OLDWICK, N.J.--(BUSINESS WIRE)--A.M. Best Co. has upgraded the financial strength rating to A (Excellent) from B (Fair) and the issuer credit rating to “a+” from “bb+” of Austin Mutual Insurance Company (Austin) (Maple Grove, MN). The outlook for both ratings has been revised to stable from positive.
The upgrades are due to the increase in Austin’s intercompany quota share reinsurance agreement from 35% to 100% as of January 1, 2013, with the lead company of Main Street America Group, NGM Insurance Company, having become a fully reinsured member.
A.M. Best does not expect to downgrade (or place a negative outlook on) the ratings of Austin in the near to mid-term. However, such actions would ensue if the company’s relationship with the Main Street America Group, (most specifically its intercompany reinsurance arrangements) were to incur material changes or have a severe reduction in Austin’s capitalization due to an increased credit leverage of its reinsured book of business in the event of a catastrophe.

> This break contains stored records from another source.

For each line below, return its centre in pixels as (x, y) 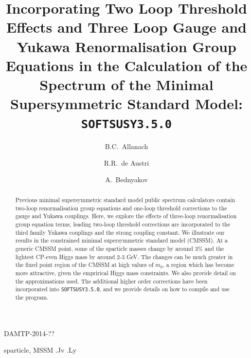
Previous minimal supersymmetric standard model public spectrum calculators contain (125, 199)
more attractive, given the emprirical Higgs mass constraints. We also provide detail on (125, 273)
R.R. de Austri (126, 162)
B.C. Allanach (126, 146)
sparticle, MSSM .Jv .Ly (40, 349)
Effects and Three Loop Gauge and (126, 27)
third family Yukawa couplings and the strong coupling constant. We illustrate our (120, 232)
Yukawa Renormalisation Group (126, 46)
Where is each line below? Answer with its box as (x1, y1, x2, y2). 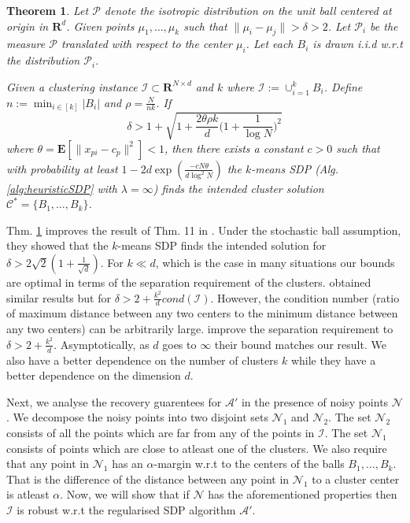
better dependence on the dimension (6, 367, 181, 384)
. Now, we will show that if (60, 486, 190, 503)
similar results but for (6, 289, 111, 306)
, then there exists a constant (164, 139, 304, 156)
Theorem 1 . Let (6, 2, 89, 18)
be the (370, 17, 398, 34)
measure (6, 35, 46, 52)
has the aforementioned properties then (208, 486, 397, 503)
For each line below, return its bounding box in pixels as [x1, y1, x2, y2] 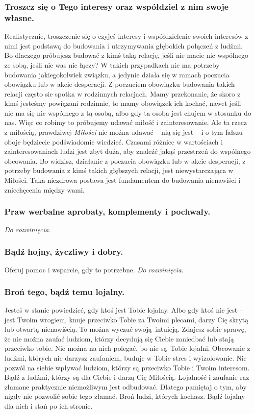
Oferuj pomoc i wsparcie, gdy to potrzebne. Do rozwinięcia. [4, 265, 184, 275]
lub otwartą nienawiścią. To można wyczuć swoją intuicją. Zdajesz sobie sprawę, [4, 324, 246, 334]
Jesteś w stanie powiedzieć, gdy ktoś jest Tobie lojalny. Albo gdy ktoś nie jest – [4, 305, 243, 315]
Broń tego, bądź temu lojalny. [4, 285, 125, 297]
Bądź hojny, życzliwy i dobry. [4, 245, 123, 257]
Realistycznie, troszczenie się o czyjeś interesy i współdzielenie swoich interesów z [4, 31, 248, 41]
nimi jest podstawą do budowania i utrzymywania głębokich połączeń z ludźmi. [4, 40, 243, 50]
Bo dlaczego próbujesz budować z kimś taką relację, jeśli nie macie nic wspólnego [4, 50, 249, 60]

The methodology used in determining these ratings is Best’s Credit Rating Methodology, which provides a comprehensive explanation of A.M. Best’s rating process and contains the different rating criteria employed in the rating process. Key criteria utilized include: “Risk Management and the Rating Process for Insurance Companies”; “Rating Members of Insurance Groups”; and “Understanding BCAR for Property/Casualty Insurers.” Best’s Credit Rating Methodology can be found at www.ambest.com/ratings/methodology.